Mix together wet ingredients: Add the sugar and eggs to the bowl with melted butter and chocolate. Whisk together until well combined by hand or using a stand mixer with the whisk attachment.
Add dry ingredients: Switch to a rubber spatula, then fold in the vanilla extract. Sift in the flour, cocoa powder, and salt. Stir until just combined. Be careful not to overmix the batter.
Fill muffin tins: Divide the brownie batter evenly among the 12 prepared muffin liners using an ice cream scoop. The brownies should fill each liner about ¾ of the way full.
Bake and cool: Allow the brownie cupcakes to bake for 18-20 minutes. Let them cool in the muffin tin for 10 minutes before transferring them to a wire rack to cool completely. Top with chocolate buttercream, chocolate ganache frosting, or brownie frosting. Enjoy!
TIPS FOR RECIPE SUCCESS
- The brownies have crinkled tops and may sink in the middle, but they are supposed to do that as this is the nature of how brownies bake.
- Make sure to use room-temperature ingredients, particularly the eggs, and butter, as this will ensure that they combine easily and smoothly with the other ingredients.
- Be careful not to overmix the batter, as this can result in tough and dense cupcakes. Mix until the ingredients are just combined, and no streaks of flour remain.
- When melting the chocolate, be sure to do it in a microwave-safe bowl in 30-second intervals, stirring between each interval to prevent it from scorching.
- Let the cupcakes cool in the pan for at least 10-15 minutes before removing them from the tin, as they will be very fragile when they come out of the oven. This will also help them to set properly and maintain their shape.
STORAGE AND FREEZING
Storage: To store the brownie cupcakes, let them cool completely and then store them in an airtight container at room temperature for up to 3-4 days. If you want to keep them for longer, store them in the refrigerator for up to a week.
Freezing: To freeze the brownie cupcakes, let them cool completely, and then wrap each cupcake individually in plastic wrap or aluminum foil. Then, place the wrapped cupcakes in a freezer-safe container or resealable plastic bag and store them in the freezer for up to 3 months. To thaw, remove the cupcakes from the freezer and let them come to room temperature before unwrapping them. You can also reheat them in the microwave or oven if you prefer them warm.
Can I use a different type of chocolate for this recipe?
Yes, you can use other types of chocolate, such as bittersweet or milk chocolate, but keep in mind that it will affect the overall flavor and sweetness of the cupcakes.
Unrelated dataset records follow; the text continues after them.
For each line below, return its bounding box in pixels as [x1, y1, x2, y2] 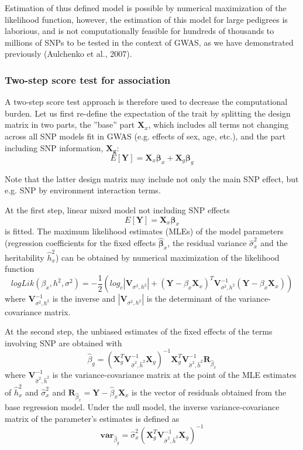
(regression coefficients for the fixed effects [5, 237, 156, 249]
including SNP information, [5, 141, 104, 154]
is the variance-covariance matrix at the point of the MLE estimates [52, 368, 297, 380]
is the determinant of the [146, 292, 236, 305]
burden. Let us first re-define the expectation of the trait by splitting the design [5, 107, 291, 119]
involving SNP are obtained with [5, 336, 122, 349]
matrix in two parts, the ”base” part [5, 118, 135, 131]
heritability [5, 251, 44, 263]
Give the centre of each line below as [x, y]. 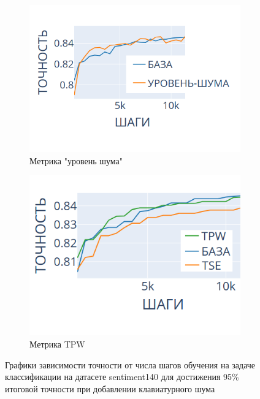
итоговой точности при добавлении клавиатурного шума [110, 388]
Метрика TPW [57, 344]
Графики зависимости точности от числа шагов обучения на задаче [130, 364]
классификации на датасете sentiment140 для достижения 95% [122, 377]
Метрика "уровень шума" [76, 160]
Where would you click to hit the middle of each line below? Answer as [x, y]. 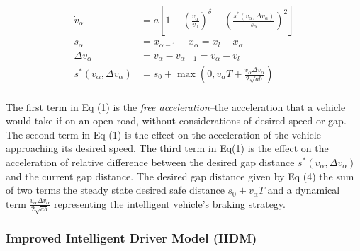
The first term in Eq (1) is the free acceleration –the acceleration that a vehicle [176, 106]
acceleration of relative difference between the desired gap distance [150, 162]
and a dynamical [304, 190]
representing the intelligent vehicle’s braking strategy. [169, 203]
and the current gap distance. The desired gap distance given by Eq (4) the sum [180, 176]
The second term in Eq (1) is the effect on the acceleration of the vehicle [163, 134]
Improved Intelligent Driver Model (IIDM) [131, 238]
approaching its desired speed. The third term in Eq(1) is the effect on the [167, 148]
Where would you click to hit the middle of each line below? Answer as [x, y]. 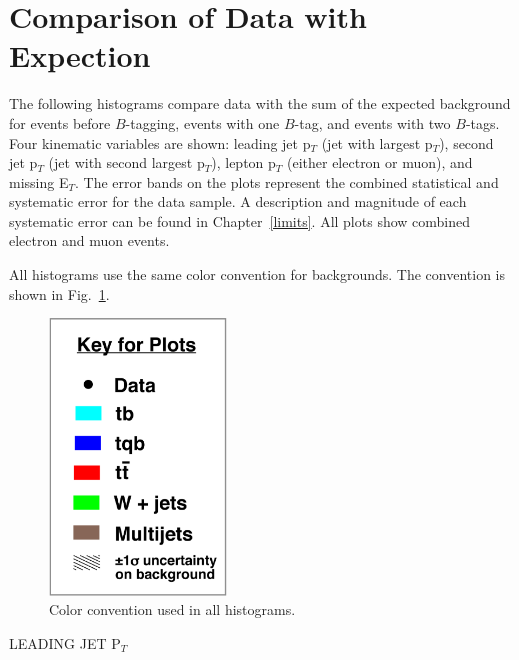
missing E [39, 181]
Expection [80, 55]
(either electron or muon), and [379, 162]
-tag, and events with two [372, 122]
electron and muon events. [89, 240]
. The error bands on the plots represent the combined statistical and [286, 181]
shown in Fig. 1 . [59, 293]
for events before [60, 122]
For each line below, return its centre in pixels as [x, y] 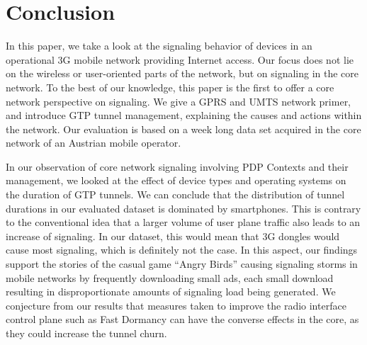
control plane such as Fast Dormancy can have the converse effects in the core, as [182, 319]
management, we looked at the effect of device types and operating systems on [176, 180]
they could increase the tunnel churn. [86, 333]
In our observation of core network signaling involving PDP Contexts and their [177, 166]
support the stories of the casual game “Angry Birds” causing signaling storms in [182, 264]
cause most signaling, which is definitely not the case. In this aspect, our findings [182, 250]
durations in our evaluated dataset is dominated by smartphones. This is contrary [183, 208]
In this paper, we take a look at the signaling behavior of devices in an [159, 46]
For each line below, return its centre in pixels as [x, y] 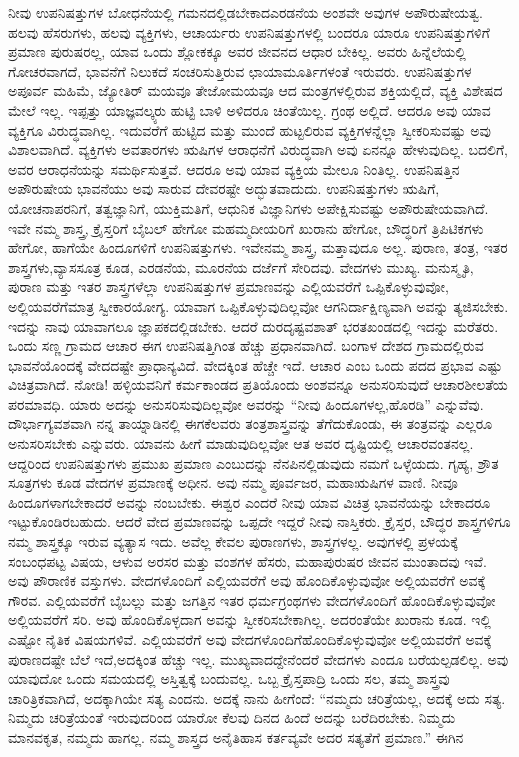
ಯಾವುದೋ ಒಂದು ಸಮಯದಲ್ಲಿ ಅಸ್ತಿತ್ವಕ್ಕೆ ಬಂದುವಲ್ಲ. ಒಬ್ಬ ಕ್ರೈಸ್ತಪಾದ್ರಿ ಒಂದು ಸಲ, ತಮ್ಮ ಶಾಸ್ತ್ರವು [229, 678]
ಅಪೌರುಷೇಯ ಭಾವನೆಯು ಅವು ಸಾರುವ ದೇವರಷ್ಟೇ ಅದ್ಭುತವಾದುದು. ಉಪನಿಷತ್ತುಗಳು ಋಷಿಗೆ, [224, 188]
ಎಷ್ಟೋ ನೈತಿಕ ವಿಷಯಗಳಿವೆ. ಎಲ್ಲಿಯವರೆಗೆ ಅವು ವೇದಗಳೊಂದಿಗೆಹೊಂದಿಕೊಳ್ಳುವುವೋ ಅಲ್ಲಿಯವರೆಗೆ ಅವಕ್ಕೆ [250, 639]
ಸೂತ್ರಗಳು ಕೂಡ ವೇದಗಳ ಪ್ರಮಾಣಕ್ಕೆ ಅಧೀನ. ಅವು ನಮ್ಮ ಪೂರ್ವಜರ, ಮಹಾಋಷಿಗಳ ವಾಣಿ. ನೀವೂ [233, 482]
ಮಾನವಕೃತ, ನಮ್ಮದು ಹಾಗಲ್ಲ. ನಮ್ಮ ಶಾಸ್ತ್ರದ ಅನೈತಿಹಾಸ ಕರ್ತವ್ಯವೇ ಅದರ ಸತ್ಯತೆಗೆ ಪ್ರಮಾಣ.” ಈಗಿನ [236, 736]
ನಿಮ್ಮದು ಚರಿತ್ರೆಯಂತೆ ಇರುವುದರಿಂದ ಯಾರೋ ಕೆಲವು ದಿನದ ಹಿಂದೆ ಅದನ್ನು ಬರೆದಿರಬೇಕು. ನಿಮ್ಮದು [232, 717]
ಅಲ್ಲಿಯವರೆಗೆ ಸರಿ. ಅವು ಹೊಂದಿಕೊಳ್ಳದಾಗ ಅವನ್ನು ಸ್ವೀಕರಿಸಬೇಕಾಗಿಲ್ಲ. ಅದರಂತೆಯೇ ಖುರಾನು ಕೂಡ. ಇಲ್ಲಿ [249, 619]
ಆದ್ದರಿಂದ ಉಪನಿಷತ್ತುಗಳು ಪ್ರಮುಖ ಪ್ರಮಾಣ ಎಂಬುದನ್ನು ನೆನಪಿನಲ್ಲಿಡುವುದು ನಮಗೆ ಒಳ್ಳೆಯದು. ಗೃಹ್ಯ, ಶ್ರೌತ [253, 462]
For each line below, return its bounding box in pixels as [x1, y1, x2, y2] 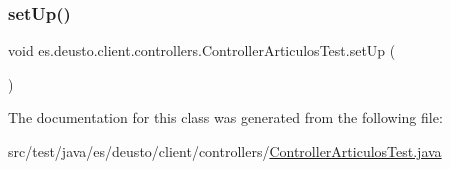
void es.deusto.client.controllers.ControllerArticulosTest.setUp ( [8, 40, 396, 61]
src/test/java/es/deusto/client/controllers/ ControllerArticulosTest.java [8, 141, 442, 161]
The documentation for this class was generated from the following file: [8, 107, 443, 128]

Can I add nuts or other mix-ins to the brownie cupcakes?
Yes, you can add nuts, chocolate chips, or other mix-ins to the batter to customize the recipe to your liking.
What is the secret to fudgy brownies?
By not using a leavening agent such as baking powder and by using melted chocolate, and plenty of fat (butter), the brownies will be fudgy and dense. Another helpful tip is to take them out of the oven before they appear to be done – they will continue cooking as they cool.
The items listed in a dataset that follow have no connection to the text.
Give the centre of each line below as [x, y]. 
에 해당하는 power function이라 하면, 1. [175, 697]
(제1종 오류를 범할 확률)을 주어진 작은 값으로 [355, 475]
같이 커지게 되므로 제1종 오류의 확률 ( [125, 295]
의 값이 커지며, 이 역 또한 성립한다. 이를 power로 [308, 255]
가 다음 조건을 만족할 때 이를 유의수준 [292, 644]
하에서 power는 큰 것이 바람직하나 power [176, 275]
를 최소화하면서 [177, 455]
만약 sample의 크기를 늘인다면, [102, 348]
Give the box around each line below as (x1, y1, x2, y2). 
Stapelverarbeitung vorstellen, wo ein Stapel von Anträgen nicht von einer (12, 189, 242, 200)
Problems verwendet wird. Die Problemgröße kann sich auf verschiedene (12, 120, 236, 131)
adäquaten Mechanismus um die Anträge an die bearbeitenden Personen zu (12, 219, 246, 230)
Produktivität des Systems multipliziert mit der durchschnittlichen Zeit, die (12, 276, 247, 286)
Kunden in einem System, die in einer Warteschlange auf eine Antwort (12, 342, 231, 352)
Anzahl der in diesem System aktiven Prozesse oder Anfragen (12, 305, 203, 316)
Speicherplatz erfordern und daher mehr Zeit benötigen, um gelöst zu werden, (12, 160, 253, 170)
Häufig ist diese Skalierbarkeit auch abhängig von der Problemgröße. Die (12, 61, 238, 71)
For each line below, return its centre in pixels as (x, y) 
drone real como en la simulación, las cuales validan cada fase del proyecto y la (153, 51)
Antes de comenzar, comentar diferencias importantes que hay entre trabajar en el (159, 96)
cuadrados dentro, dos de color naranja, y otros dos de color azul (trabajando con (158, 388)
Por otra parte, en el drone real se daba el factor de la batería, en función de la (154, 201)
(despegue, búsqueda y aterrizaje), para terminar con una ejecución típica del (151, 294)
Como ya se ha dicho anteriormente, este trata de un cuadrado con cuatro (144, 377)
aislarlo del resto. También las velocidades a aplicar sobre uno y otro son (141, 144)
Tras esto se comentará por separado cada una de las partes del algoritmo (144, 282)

Quick and Fudgy Brownie Cupcakes
- 1 cup butter, unsalted
- 4 oz semi sweet chocolate
- 1 cup white sugar
- 3 eggs, large
- 1 tbsp vanilla extract
- 1 cup all purpose flour
- ¾ cup unsweetened cocoa powder
- ½ tsp kosher salt
- Preheat the oven to 350° F and line a 12 cup muffin tin with muffin liners.
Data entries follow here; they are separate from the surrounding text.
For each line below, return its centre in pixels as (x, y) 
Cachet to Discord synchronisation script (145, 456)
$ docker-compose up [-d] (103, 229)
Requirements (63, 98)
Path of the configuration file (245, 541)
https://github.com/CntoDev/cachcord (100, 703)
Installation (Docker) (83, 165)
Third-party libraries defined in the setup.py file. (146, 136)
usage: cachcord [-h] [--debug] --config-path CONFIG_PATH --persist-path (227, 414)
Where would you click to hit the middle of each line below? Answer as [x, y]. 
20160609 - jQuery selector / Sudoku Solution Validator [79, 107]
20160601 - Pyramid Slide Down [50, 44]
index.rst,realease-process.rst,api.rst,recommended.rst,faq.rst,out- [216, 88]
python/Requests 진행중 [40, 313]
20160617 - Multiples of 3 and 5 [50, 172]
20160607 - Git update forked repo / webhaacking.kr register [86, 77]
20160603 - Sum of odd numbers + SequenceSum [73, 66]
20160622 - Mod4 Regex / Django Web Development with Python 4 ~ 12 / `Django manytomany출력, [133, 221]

- In a microwave safe bowl combine the 1 cup butter and 4 oz chocolate. Microwave for 30 seconds at a time stirring in between until the chocolate is completely melted. Up to 90 seconds total. Let the chocolate cool for 5 minutes.
- Add in 1 cup sugar and 3 eggs and whip using a whisk or the whisk attachment on high speed for 2 minutes.
- Switch to a spatula and add in 1 tbsp vanilla and mix until combined. Next add in the 1 cup flour, 3/4 cup cocoa powder, and 1/2 tsp kosher salt. Mix until combined.
- Using an ice cream scoop, scoop the batter into the muffin liners.
- Bake for 18-20 minutes.
- Cool in the pan for 10 minutes then move to a wire rack to cool completely.